**TASK REQUIREMENTS:**
Tell how many lines in the following entries include the word "like", giving the figure alone.

**TASK MATERIAL:**
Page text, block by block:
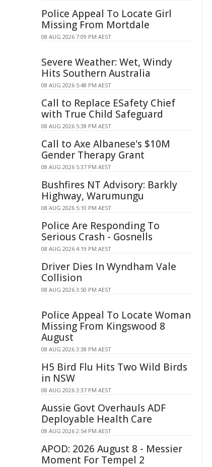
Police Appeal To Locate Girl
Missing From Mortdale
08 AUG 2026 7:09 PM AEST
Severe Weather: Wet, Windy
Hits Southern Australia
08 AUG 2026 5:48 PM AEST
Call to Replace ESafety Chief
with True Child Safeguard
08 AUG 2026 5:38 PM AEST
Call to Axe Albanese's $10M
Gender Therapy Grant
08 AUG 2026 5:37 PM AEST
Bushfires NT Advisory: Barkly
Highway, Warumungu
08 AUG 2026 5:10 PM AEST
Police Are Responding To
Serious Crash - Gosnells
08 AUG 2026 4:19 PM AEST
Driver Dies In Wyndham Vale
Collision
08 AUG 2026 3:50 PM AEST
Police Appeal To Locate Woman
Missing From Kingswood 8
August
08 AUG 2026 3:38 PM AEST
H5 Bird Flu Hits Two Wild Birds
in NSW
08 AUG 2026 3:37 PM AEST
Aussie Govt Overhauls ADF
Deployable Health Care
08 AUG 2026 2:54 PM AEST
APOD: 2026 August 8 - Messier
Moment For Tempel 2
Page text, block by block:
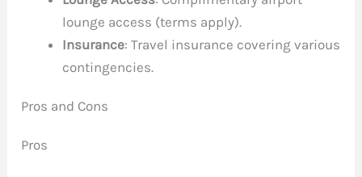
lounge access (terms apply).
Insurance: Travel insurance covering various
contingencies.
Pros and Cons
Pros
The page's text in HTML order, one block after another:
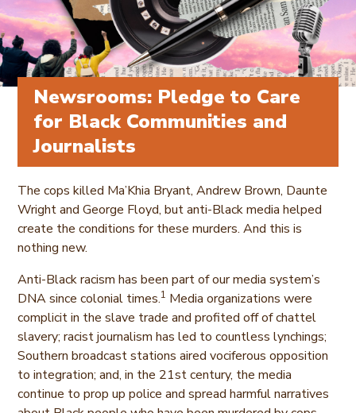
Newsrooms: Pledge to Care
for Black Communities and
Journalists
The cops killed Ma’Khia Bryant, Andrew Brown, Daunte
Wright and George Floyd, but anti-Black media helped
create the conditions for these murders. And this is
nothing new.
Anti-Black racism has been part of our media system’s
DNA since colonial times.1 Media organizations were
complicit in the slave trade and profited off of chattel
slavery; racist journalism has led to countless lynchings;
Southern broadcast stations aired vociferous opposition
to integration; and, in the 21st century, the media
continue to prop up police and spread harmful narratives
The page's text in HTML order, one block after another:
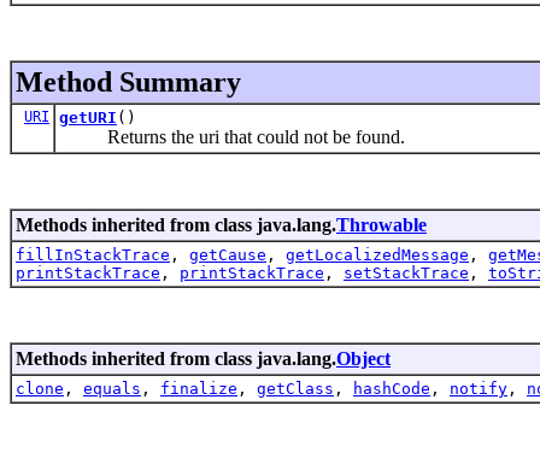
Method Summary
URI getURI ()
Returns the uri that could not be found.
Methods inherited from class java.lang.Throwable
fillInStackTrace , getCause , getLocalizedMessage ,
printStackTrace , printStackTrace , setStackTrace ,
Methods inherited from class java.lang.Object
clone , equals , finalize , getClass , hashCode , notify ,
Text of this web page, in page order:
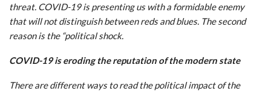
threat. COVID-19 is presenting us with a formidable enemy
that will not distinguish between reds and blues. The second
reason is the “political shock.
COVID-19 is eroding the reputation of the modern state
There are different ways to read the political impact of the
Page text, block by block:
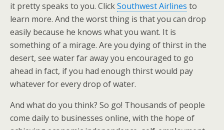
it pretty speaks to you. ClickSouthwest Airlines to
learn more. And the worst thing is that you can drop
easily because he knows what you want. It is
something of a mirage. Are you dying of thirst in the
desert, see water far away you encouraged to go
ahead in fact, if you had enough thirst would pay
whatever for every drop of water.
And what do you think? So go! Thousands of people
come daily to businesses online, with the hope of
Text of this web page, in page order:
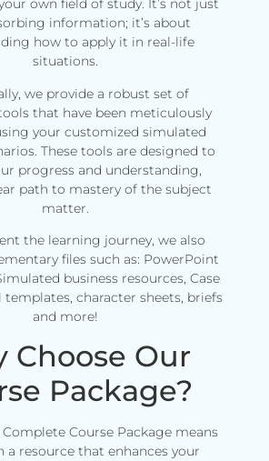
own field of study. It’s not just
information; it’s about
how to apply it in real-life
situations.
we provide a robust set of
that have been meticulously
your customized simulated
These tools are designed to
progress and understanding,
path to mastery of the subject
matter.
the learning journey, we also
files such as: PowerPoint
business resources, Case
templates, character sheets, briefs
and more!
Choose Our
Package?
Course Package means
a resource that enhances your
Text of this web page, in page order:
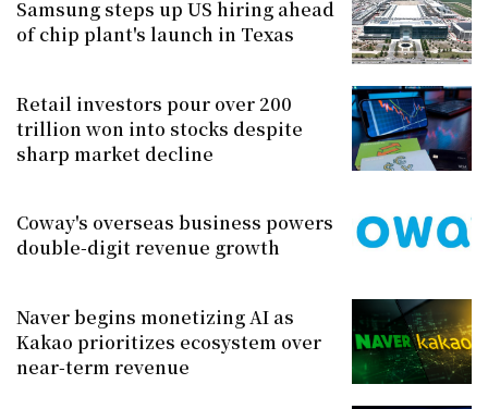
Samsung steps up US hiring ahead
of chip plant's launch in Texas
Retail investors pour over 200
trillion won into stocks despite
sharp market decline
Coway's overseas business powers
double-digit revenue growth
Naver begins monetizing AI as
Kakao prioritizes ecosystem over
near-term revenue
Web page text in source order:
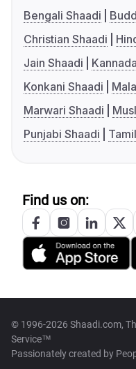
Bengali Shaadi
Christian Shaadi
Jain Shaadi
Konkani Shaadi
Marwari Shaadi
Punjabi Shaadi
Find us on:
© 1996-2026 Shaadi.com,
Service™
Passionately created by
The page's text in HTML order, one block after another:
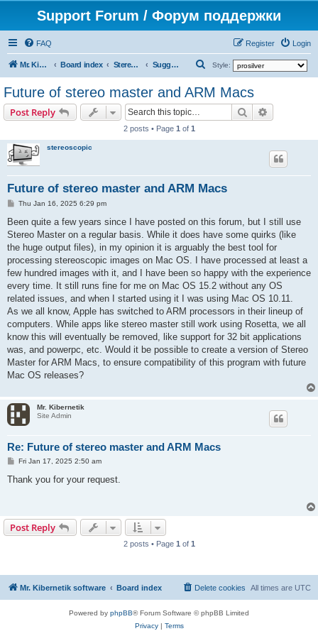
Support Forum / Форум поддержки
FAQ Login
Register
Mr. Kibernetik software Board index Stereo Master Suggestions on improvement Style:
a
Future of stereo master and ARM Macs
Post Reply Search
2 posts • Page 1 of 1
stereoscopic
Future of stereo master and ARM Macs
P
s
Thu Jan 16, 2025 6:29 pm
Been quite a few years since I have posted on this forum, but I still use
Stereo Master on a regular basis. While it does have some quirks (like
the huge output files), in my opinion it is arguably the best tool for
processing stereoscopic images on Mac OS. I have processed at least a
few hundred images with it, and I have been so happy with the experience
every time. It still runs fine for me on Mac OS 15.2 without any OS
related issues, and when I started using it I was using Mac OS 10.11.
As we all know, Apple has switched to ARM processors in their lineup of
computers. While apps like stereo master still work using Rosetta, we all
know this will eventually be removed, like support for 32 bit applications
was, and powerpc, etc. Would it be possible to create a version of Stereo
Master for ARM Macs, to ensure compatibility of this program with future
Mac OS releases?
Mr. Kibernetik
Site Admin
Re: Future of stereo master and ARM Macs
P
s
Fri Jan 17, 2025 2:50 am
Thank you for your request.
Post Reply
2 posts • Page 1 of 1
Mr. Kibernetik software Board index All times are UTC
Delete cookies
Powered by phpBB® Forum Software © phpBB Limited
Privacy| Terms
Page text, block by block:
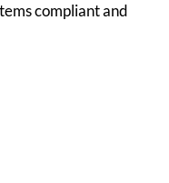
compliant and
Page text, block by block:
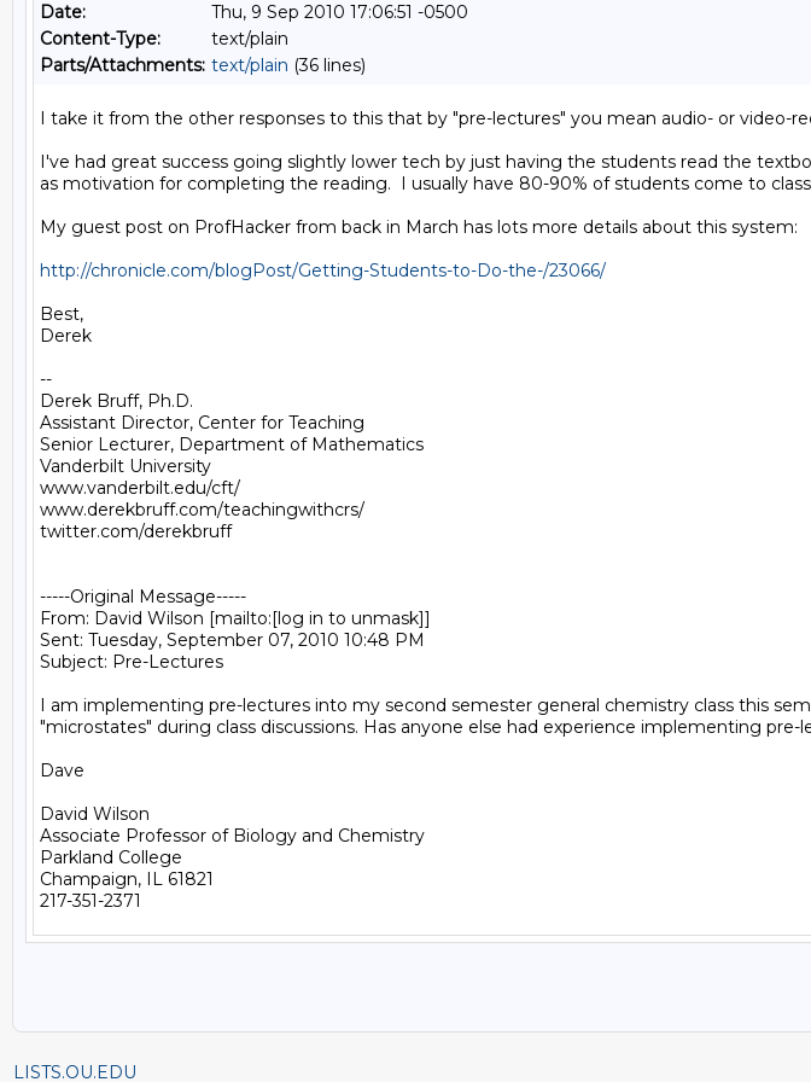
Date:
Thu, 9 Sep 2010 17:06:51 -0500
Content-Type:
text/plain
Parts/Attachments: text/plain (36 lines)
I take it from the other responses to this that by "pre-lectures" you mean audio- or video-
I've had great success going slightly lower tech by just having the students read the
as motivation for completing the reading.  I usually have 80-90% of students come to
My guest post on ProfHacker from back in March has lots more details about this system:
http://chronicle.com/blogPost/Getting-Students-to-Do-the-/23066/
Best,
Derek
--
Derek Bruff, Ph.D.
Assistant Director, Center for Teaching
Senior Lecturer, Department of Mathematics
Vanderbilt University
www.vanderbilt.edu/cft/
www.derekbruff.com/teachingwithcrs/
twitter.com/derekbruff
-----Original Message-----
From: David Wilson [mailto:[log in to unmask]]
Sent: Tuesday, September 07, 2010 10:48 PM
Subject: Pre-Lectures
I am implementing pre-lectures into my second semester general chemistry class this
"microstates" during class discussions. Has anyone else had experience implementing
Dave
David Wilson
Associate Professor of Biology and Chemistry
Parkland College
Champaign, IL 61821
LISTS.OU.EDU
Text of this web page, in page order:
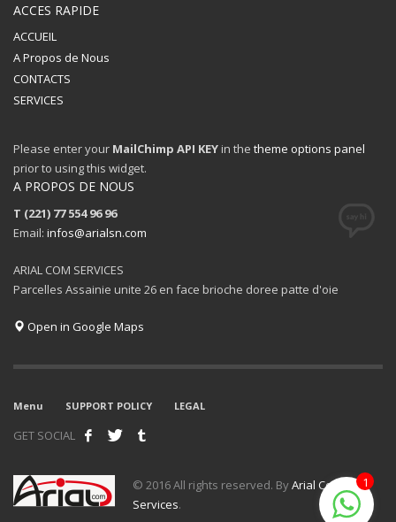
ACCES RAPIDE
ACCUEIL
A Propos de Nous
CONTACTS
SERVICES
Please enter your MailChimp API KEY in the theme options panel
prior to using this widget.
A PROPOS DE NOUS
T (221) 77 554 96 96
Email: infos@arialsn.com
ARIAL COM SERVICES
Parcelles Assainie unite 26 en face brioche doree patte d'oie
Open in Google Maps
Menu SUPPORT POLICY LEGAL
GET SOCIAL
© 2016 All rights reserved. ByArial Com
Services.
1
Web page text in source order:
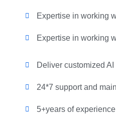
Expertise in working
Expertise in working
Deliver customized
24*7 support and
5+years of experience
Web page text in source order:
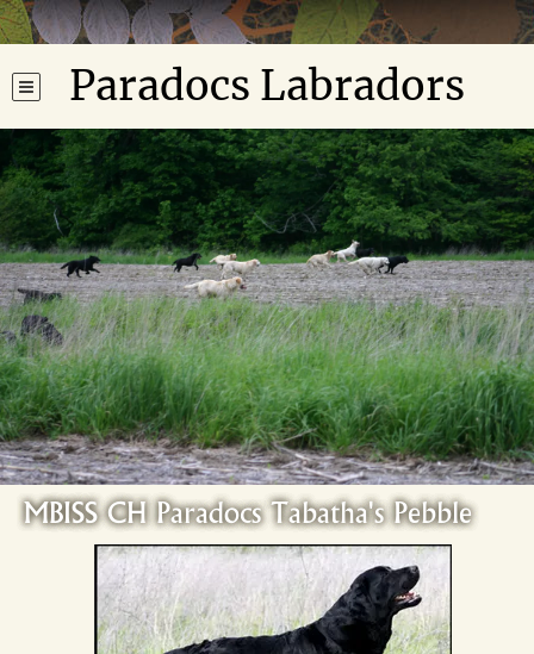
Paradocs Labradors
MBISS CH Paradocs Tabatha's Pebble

**PROBLEM SOLUTION:**
3